NANTUCKET

It was big news: the Randolphs were moving to Australia for at least a year, maybe longer. Jordan Randolph was taking a leave of absence from the newspaper, and Marnie Fellowes would run it in his stead. People questioned the logic of pulling Jake Randolph out of school in his senior year. Was it kind or cruel? Was it wise from a college-admissions perspective? Some people said Jake didn’t want to go. Others said he couldn’t wait to get away from Nantucket. Even people who knew next to nothing about the Randolphs’ marriage knew that Ava Randolph was dying to move back to her homeland. If it hadn’t been for the accident, people would have seen this move as a valiant attempt to fix the marriage. But everyone knew the Randolphs were leaving because of the accident.

The accident was still lurking around the edges of our minds, but it was no longer front and center. It had been, after all, an accident: there was no one to blame. Penelope Alistair had been driving too fast, plain and simple. Dr. Ted Field released the tox report, but it turned up nothing. Penny hadn’t been drinking or on drugs. She had been upset. People hazarded guesses about the reason for that, but most of those guesses were so absurd that we disregarded them immediately. That the other kids had been drinking was whispered about, of course. If it had been during the school year, some of the parents might have rallied for an alcohol and drug awareness forum, but it was high summer. The mild June weeks turned into scorching July weeks. The summer people arrived in their Suburbans and Hummers, taking all the available parking spots, clogging up the aisles at the Stop & Shop, bringing vacation frivolity and a river of money to the island. Whole days passed during which we didn’t think about Penelope Alistair at all. Don’t think us callous; life was just moving on. It was summer. We had our own lives to live.

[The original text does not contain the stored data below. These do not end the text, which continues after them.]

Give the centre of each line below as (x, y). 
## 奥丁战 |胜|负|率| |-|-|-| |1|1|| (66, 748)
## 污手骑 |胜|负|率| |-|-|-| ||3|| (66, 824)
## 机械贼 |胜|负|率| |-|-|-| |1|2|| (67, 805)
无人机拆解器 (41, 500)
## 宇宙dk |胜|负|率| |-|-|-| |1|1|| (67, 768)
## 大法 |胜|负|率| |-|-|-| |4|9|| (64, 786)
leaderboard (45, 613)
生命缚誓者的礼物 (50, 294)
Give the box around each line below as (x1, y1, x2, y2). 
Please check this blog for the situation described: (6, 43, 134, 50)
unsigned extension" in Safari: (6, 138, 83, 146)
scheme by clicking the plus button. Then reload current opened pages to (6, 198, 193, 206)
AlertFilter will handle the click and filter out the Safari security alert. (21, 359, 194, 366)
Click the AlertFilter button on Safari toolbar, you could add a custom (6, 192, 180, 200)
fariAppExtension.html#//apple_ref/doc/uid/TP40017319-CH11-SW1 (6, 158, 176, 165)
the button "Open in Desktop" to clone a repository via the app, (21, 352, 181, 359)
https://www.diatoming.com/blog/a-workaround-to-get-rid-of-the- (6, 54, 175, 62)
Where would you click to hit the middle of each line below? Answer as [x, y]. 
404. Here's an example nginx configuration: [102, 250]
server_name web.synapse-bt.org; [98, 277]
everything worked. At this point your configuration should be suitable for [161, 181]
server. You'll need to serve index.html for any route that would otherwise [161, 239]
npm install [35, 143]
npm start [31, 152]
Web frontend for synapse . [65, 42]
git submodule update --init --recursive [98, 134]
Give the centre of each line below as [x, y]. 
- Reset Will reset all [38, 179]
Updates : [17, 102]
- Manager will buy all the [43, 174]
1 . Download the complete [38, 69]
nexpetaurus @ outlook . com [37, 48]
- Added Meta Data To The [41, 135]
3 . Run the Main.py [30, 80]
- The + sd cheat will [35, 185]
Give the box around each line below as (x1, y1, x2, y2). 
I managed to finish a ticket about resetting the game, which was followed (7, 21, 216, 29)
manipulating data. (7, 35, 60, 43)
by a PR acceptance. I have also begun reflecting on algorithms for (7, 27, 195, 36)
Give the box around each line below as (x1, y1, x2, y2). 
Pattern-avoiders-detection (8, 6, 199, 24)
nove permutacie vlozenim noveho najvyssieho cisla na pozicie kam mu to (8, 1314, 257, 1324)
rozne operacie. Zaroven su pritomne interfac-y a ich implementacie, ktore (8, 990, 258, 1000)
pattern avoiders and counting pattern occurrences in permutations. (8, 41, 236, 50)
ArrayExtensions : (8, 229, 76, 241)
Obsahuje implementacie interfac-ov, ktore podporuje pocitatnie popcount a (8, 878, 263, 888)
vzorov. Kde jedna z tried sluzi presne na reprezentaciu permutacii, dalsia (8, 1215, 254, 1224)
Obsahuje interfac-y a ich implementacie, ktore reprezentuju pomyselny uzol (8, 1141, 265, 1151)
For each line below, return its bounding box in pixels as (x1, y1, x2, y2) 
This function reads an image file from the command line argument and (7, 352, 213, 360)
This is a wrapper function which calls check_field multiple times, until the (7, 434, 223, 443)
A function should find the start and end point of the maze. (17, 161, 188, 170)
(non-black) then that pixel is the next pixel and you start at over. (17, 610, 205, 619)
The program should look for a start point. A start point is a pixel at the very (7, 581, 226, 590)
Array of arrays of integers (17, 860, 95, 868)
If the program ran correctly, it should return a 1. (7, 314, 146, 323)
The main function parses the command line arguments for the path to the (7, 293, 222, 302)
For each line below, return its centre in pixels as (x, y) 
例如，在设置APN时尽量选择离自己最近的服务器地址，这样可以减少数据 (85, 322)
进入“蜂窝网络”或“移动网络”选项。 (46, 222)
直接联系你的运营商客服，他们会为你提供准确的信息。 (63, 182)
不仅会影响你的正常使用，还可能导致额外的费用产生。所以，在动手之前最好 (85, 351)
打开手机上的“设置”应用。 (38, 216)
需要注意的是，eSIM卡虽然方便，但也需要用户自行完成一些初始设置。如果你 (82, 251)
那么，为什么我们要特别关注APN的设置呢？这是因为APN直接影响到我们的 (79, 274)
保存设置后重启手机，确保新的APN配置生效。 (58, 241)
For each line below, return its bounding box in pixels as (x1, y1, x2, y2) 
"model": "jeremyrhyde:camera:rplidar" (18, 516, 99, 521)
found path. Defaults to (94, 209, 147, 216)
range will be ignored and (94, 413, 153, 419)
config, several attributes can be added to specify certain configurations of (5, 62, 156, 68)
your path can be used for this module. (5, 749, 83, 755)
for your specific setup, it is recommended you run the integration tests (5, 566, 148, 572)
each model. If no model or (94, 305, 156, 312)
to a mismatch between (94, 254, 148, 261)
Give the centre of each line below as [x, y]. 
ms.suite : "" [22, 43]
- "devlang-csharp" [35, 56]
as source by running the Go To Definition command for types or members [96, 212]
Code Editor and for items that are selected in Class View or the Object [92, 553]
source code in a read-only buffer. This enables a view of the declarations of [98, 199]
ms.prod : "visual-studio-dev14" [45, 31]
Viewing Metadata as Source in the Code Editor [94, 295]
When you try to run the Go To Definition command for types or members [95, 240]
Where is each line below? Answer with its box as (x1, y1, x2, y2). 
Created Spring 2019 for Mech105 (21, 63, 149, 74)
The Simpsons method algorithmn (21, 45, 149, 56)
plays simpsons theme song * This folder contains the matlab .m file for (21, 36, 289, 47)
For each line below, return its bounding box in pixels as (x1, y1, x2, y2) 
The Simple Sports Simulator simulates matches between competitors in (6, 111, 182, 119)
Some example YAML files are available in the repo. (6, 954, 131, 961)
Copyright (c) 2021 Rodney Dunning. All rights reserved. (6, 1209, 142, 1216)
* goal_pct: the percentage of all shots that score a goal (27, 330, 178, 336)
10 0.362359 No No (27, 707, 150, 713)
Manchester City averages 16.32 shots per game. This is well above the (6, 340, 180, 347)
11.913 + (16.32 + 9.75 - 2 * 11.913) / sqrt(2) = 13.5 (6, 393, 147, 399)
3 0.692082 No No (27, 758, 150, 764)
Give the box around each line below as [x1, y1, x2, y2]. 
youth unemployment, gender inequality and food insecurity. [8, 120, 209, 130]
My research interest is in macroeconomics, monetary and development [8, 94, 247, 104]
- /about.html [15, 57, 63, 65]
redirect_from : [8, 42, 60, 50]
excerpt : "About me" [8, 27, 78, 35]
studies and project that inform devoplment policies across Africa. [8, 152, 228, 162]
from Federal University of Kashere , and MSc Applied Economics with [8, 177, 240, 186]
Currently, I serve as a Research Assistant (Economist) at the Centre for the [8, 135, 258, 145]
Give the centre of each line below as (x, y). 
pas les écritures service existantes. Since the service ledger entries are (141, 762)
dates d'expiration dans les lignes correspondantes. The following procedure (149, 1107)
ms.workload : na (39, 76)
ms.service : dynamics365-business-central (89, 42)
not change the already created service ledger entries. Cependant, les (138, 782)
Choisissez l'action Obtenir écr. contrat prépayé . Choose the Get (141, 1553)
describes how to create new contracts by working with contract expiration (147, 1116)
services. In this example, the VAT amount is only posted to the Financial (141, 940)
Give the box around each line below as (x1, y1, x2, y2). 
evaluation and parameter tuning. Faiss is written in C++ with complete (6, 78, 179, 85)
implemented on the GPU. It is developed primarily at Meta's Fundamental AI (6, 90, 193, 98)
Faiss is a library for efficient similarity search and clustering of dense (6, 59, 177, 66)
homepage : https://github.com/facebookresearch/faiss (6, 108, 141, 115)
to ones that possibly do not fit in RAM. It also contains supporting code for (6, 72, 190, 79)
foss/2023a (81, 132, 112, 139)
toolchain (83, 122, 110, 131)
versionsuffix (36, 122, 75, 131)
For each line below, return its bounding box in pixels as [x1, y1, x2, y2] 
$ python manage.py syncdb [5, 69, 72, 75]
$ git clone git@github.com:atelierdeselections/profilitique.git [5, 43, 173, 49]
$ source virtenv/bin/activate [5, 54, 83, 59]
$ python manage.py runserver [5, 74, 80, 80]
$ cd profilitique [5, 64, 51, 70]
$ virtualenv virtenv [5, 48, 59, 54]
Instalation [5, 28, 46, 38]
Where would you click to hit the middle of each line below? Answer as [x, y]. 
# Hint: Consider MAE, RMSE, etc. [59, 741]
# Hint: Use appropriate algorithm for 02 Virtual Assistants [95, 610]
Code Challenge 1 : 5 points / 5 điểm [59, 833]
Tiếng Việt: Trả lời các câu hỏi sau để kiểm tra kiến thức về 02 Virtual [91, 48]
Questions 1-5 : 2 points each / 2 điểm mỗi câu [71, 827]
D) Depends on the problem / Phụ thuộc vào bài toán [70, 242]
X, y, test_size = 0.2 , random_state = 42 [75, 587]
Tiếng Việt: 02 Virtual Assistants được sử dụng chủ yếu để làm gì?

There were reminders, of course. The seven-foot white cross at Cisco Beach was the most visible of these. A few of the girls from the madrigal group started gathering at the cross every evening at sunset to sing. They sang the classical tunes they had practiced so hard, but as their audience grew (one night there were fifteen people, the next night twenty-three), they branched out to cover the Beatles and Elton John. As with anything else, there were detractors. It was in poor taste, someone said, singing each night at the spot where their friend had died. Others felt it was a fitting tribute. The cross itself put some people off. Cisco had been a popular surfing beach, but now a stretch of sand on either side of the cross remained unoccupied during the day.

One summer resident, the mother of two girls, said, “The cross scares my children. I wish they would take it down.”